301 have a uniformly varying structure, similar to a principle structure of a spring, and are favorable for maintaining the strength stability of the

entire buffer layer

301.

In some alternative embodiments, please continue to refer to fig. 2 and 9 in combination, in this embodiment, the thickness H2 of the buffer layer ranges from 20 um to 50 um; the depth H1 of the

first groove

401 ranges from 0.1 um to 1um, and the depth H1 of the

second groove

402 ranges from 0.1 um to 1 um; the interval L1 between two adjacent

first grooves

401 ranges from 9 um to 10.5um, and the interval L1 between two adjacent

second grooves

402 ranges from 9 um to 10.5 um.

This embodiment further illustrates that the thickness H2 of the

buffer layer

301 of the stretching

portion

30 is in the range of 20-50um, so that it can be avoided that the

buffer layer

301 with too thick thickness cannot realize flexible curling, and it can be avoided that the

buffer layer

301 with too thin thickness cannot be provided with the

groove

40. In this embodiment, the buffer layer 301 is provided with a first groove 401 having a depth H1 ranging from 0.1 to 1um, and a second groove 402 having a depth H1 ranging from 0.1 to 1 um; the interval L1 between two adjacent first grooves 401 ranges from 9 um to 10.5um, the interval L1 between two adjacent second grooves 402 ranges from 9 um to 10.5um, thereby facilitating the grooves 40 formed in the buffer layer 301 having the thickness H2 in the range of 20-50um to realize that the stretchability of the stretching part 30 is greater than that of the flexible display 10, the deformation generated when the groove 40 is stretched can be used as an elastic buffer structure of the stretching part 30, so that the tensile force caused by the superposition of the thickness of the flexible display screen 10 on the flexible display screen 10 is overcome, the extrusion between the film layers of the flexible display screen 10 is reduced when the stretching part 30 is pulled in the flattening process, further, the display effect is improved, display failure is avoided, and the buffer layer 301 is prevented from being easily broken due to the fact that the grooves 40 with overlarge density and overlarge depth are formed in the buffer layer 301, and the tensile strength of the stretching portion 30 is affected.

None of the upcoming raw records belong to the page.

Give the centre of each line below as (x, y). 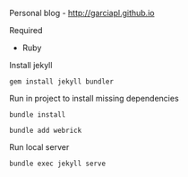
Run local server (39, 147)
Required (26, 30)
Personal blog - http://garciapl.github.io (82, 13)
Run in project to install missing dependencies (94, 98)
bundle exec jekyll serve (57, 164)
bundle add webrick (46, 130)
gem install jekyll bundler (62, 82)
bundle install (38, 115)
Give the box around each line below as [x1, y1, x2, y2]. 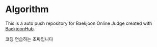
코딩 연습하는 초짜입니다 [5, 36, 54, 42]
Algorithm [5, 4, 49, 15]
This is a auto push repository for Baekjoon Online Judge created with [5, 20, 152, 26]
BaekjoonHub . [5, 25, 35, 31]
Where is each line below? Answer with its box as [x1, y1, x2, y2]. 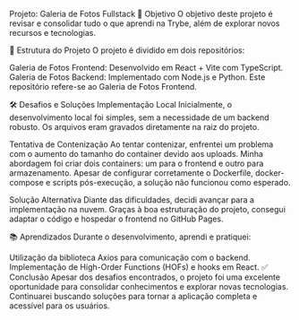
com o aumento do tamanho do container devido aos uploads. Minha [9, 149, 264, 159]
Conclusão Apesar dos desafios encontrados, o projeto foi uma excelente [9, 272, 280, 282]
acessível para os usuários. [9, 300, 110, 311]
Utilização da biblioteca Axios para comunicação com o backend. [9, 252, 251, 263]
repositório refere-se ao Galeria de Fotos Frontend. [9, 82, 197, 91]
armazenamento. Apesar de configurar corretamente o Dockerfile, [9, 168, 253, 178]
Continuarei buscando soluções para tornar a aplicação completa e [9, 291, 258, 301]
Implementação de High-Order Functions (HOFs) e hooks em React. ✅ [9, 262, 269, 272]
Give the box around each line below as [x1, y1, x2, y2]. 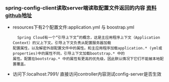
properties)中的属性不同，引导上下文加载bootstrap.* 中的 [12, 51, 125, 56]
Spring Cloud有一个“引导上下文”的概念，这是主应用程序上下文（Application [17, 35, 160, 40]
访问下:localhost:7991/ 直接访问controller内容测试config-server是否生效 [12, 71, 161, 77]
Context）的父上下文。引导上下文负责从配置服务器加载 [12, 40, 111, 45]
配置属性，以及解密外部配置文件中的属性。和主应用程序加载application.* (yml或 [12, 46, 162, 51]
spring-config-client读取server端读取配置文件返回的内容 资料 [5, 4, 157, 11]
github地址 [5, 11, 32, 18]
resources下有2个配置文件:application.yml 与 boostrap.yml [12, 24, 135, 30]
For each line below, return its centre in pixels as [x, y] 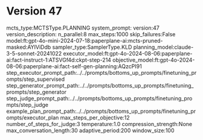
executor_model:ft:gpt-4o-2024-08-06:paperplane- [128, 53]
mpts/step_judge [27, 104]
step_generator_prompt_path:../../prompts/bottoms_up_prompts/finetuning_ [100, 85]
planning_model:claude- [163, 47]
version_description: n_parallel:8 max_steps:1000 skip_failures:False [91, 34]
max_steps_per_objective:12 [95, 117]
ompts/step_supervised [36, 79]
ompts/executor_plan [33, 117]
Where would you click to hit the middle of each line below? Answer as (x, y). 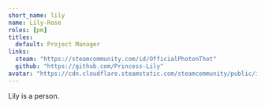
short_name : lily (37, 15)
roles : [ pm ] (28, 30)
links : (19, 52)
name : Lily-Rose (35, 23)
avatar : (21, 74)
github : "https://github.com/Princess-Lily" (90, 67)
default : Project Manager (58, 45)
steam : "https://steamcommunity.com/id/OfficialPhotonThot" (116, 59)
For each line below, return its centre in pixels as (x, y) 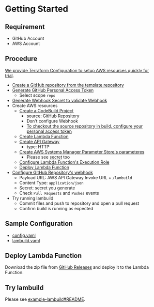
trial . (9, 76)
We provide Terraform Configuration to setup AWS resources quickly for (77, 70)
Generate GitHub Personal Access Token (53, 90)
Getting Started (37, 9)
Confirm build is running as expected (56, 208)
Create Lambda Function (44, 136)
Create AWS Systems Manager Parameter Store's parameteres (82, 152)
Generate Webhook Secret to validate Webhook (60, 100)
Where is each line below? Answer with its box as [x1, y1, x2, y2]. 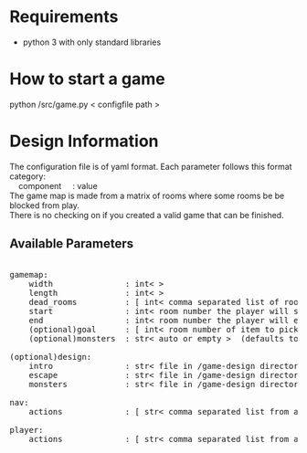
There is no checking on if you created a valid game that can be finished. [9, 209, 285, 220]
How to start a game [9, 68, 166, 90]
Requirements [9, 6, 119, 27]
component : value [17, 180, 98, 191]
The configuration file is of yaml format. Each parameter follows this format [9, 161, 292, 172]
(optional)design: [9, 352, 92, 362]
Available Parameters [9, 236, 134, 252]
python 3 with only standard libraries [22, 37, 162, 47]
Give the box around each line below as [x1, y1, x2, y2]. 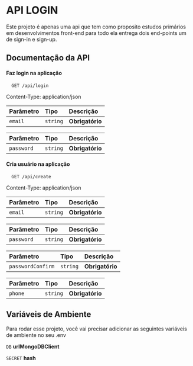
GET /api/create [11, 174, 51, 179]
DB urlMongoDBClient [6, 343, 60, 350]
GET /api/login [11, 82, 49, 89]
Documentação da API [6, 53, 90, 63]
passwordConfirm [9, 263, 55, 269]
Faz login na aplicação [6, 69, 62, 76]
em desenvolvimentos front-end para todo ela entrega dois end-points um [6, 29, 187, 36]
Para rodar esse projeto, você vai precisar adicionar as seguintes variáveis [6, 325, 187, 332]
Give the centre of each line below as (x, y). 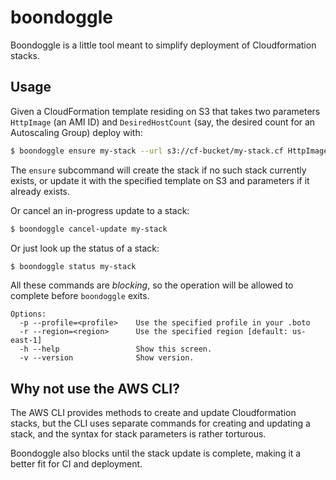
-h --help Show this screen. (116, 349)
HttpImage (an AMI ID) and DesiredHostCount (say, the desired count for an (163, 122)
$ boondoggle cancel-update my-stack (89, 229)
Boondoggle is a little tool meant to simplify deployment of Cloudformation (163, 45)
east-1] (26, 341)
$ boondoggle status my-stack (73, 266)
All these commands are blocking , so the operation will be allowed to (152, 285)
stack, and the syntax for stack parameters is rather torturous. (138, 434)
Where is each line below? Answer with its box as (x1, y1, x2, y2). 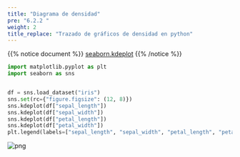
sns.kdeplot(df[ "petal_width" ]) (7, 122, 104, 129)
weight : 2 (7, 23, 37, 31)
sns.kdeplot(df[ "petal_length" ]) (7, 115, 107, 123)
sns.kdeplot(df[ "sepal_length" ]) (7, 102, 107, 109)
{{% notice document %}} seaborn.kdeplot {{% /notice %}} (7, 50, 182, 58)
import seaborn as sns (7, 70, 75, 77)
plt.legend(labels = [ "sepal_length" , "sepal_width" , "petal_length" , (7, 129, 216, 136)
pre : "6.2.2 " (7, 17, 50, 24)
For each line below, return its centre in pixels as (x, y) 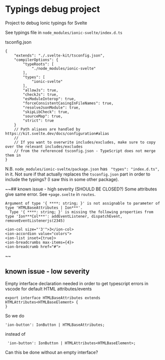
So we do (15, 315)
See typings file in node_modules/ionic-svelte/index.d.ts (64, 32)
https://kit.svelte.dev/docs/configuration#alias (57, 133)
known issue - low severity (47, 271)
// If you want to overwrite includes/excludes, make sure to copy (85, 142)
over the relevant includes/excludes (44, 147)
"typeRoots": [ (39, 64)
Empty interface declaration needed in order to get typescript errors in (77, 283)
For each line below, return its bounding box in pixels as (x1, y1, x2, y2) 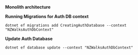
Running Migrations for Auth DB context (5, 14, 89, 19)
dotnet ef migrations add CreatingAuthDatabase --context (5, 23, 127, 28)
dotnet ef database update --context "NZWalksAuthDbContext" (5, 45, 134, 50)
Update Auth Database (5, 36, 53, 41)
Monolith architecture (5, 4, 51, 10)
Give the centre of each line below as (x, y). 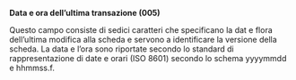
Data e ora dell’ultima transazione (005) (85, 13)
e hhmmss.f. (32, 68)
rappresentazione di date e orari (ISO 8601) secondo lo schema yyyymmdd (148, 58)
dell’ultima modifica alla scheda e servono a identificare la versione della (144, 40)
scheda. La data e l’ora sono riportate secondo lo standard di (122, 49)
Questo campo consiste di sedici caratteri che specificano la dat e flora (141, 30)
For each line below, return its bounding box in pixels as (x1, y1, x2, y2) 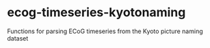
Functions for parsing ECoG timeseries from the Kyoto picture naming (7, 27, 203, 35)
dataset (7, 34, 29, 42)
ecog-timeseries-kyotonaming (7, 5, 186, 20)
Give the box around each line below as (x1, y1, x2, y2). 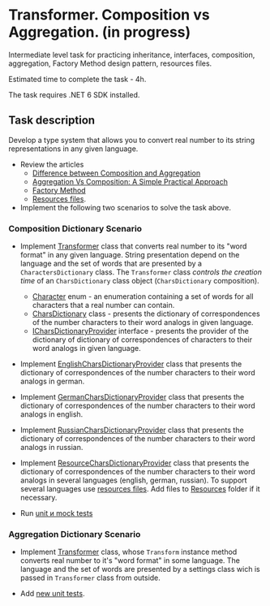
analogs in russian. (19, 443, 84, 452)
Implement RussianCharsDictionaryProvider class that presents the (19, 425, 245, 435)
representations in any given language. (8, 144, 139, 154)
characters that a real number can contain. (32, 301, 175, 310)
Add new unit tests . (19, 589, 85, 599)
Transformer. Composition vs (8, 6, 210, 24)
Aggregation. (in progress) (8, 23, 191, 41)
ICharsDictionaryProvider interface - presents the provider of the (32, 327, 249, 336)
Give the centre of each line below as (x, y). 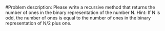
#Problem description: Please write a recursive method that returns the (80, 7)
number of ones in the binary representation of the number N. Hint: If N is (83, 12)
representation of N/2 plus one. (38, 23)
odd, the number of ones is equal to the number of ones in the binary (78, 18)
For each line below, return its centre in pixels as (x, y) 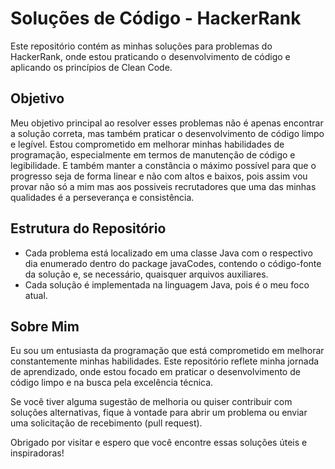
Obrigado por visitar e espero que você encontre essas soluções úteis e (159, 443)
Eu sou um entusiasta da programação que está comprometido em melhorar (167, 351)
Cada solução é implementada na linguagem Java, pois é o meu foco (167, 284)
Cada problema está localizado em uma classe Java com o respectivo (168, 253)
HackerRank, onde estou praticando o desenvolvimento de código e (150, 56)
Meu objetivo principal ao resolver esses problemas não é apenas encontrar (167, 123)
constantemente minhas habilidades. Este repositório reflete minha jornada (165, 361)
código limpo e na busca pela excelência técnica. (112, 383)
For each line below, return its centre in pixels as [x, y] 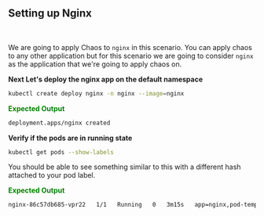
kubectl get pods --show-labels [61, 152]
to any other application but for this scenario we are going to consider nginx [131, 56]
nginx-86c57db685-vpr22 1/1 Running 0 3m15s [96, 205]
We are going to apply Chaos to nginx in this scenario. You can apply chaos [130, 47]
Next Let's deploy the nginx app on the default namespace [106, 79]
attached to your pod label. [52, 175]
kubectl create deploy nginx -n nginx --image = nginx [96, 93]
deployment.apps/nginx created [59, 123]
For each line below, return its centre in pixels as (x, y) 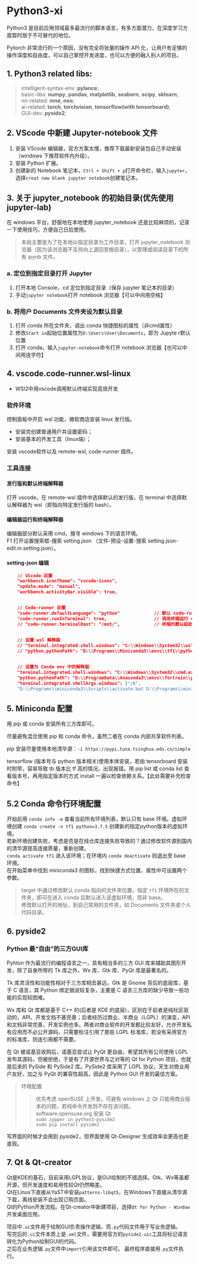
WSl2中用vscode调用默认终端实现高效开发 (66, 389)
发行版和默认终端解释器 (35, 483)
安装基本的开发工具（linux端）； (53, 439)
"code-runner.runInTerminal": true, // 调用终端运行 (103, 618)
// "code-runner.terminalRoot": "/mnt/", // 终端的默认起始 (105, 624)
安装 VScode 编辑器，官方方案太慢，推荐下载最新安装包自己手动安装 (98, 148)
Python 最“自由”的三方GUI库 (48, 949)
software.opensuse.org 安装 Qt (73, 1113)

In some alternative embodiments, please refer to fig. 24, fig. 25, and fig. 26 in combination, where fig. 24 is another schematic structural diagram of the rollable display device provided in the embodiment of the present invention in a flattened state, fig. 25 is another schematic structural diagram of the rollable display device provided in the embodiment of the present invention in a flattened state, fig. 26 is another schematic structural diagram of the rollable display device provided in the embodiment of the present invention in a flattened state, in this embodiment, the

flexible substrate

101 and the organic

light emitting layer

100 of the

flexible display screen

10 are fixed by adhering through the first adhesive layer 104 (as shown in fig. 24), the

flexible cover plate

102 and the organic

light emitting layer

100 are also fixed by adhering through the second adhesive layer 105 (as shown in fig. 25), the

support layer

103 and the

flexible substrate

101 are fixed by adhering through the third adhesive layer 106 (as shown in fig. 26), along the stretching direction X of the

rollable display device

000, the

first glue layer

104, the

second glue layer

105 and the

third glue layer

106 have end portions K at two ends thereof, and the end portions K may be inclined surfaces. Because the

flexible display screen

10 is in the process of being wound on the

reel

20, small dislocation is easily generated between the film layers due to winding extrusion, and therefore, the two end faces of the first

adhesive layer

104 and the second

adhesive layer

105 are two film layers which are inclined planes and can be better bonded and fixed in position dislocation.

In the present embodiment, the inclination angles of the inclined surfaces of the end portions K of the first

adhesive layer

104 and the second

adhesive layer

105 are not particularly limited, and in the specific implementation, the inclination angles may be selected according to the thickness of the adhesive layer, the thickness of the two film layers to be adhered, and the degree of curling.